The Englewood Nature Trail is part of the city’s multimillion-dollar investment stretching 1.75 miles along an unoccupied railroad corridor. Once owned by Norfolk Southern, the city acquired the land in 2018 and invested $6 million for phase one design. This summer, the U.S. Department of Transportation awarded $20 million in grant funding for the design and construction of the trail project. Since the success of the 606 Trail on the city’s Northside, a group of community agriculturists proposed this project as a productive commitment to bring vitality to Englewood through urban agriculture and clean environmental development.
Anton Seals, Jr. played a significant role in the effort to bring legislative awareness and fight for funding for the Englewood Nature Trail. He co-founded Grow Greater Englewood with Sonya Harper nearly eight years ago.
“We started in 2014 when it wasn’t an organization; it was just a coalition. We were looking to ensure it would be Black people represented in this urban agricultural movement. They announced Whole Foods would be in Englewood, which led to a community benefits agreement. In 2016, we had seed money to grow, and in 2017, Sonya became the State Representative for the district,” he says.
Instead of allowing the hard work and dedication of the group to subside, Seals decided to officially step in to run the operations as Executive Director in 2018. The organization has a small group of paid staffers and a larger group of volunteers to expand its mission of creating a landscape of ‘agri-culture’ for the community.
Seals attended Columbia College with interest in filmmaking and production and later landed a Congressional staffer position for Congressman Bobby Rush. Working several years as a Senior caseworker, Seals was at the heart of understanding the lack of resources in underserved communities like Englewood.
Over 30 years, the once vibrant middle-class community of homeowners and merchants gradually dwindled from fighting high crime, a horrific mortgage crisis, declining businesses, and Black residents relocating to the suburbs.
My grandparents were born here, so I’m a third-generation Chicagoan. Many folks’ families came from different parts of the South in the 1940s and 1950s. Back then, there was no Dan Ryan expressway separating Washington Park and Englewood,” Seals explains, whose family lived at 56th and Princeton before World War II.
Decades later, during the mortgage crisis in 2008, residents were leaving the neighborhood, often abandoning their property from foreclosure, and developers were scooping them up for a fraction of the original value. As a result, some properties were demolished, leaving numerous vacant lots, creating an eye sore for the area.
While working as a Congressional staffer, Seals would work directly with community advocates fighting for better food access in Englewood.
“Some awareness started when I worked for Congressman Rush in the 1st Congressional district. Bobby doesn’t get credit for it. We hated the term ‘food desert,’ but that was part of the concession. He was the member who championed this issue with the Congressional Black Caucus.
“So, I had free reign in the district office because I was the doing work. I did my casework, but I was organizing as well. We created Good Greens, an urban agricultural group. We would gather food advocates to inform USDA Region 5 of these efforts, which became the framework for a clearing house for all the resources,” Seals added.
A grocery store wasn’t enough to fight the problems rooted deeply in the food crisis. Seals says, “With anything policy, proceeds programs. If you build a store, you resolve the issues—it’s not that simple.
If you build, it doesn’t mean they’re going to come. We tried to investigate behavioral patterns around food life, chronic health disease, hypertension, heart disease—diet-related diseases. Even with other options, it doesn’t mean people will choose. If your behavior is the same, it doesn’t change the narrative. Convenience is king.”

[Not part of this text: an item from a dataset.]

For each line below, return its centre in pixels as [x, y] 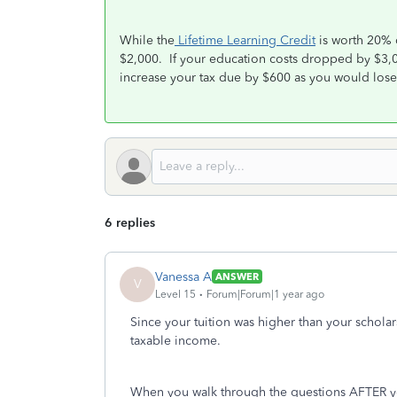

The Englewood Trail is a dedicated initiative for Grow Greater Englewood. There are three layers to the project.
Seals explain, “The first layer; we’re looking at two miles which run from Lowe to Damen along elevated rail tracks that nature has already reclaimed. What we’re building is the nation’s ‘Agri-hood district. We’re using agriculture as a ‘through line’—agriculture meets conservation. You can’t have a healthy, wealthy nothing if you don’t have good air and clean water,” he continues. “The second layer, creating a workforce pathway—into conservation and green jobs. Agriculture is more than food consumption; it’s energy, materials, light, and industrial manufacturing, which the 59th St. corridor once was, pushing the government to do what we know is needed.
Lastly, he breaks down the third layer, “Our community should not wait for something to come, but making the call to explain this effort is our legacy. Coming up with ways for homeowners to continue to own their property. We want to freeze the taxes in Englewood.”
As a husband and father, he feels it’s vital to protect and build preserving Black spaces where families want clean, safe, and accessible transportation. “Reworking the imagination of what the hood is without the hood having to disappear,” said Seals.
“This nature trail project is a part of the African American historic districts across the cities. Our job is to connect them from Austin to Roseland. Chicago is our city, and we should embrace the diversity of our communities, and it’s not us versus ‘others.’ Only we can dispel that when our kids feel safe, and it will take time. We’ve been dealing with the realities of what the hood is—these concepts. We are a product of the environment— and when you improve the environment, you will improve the outcome of it surviving.”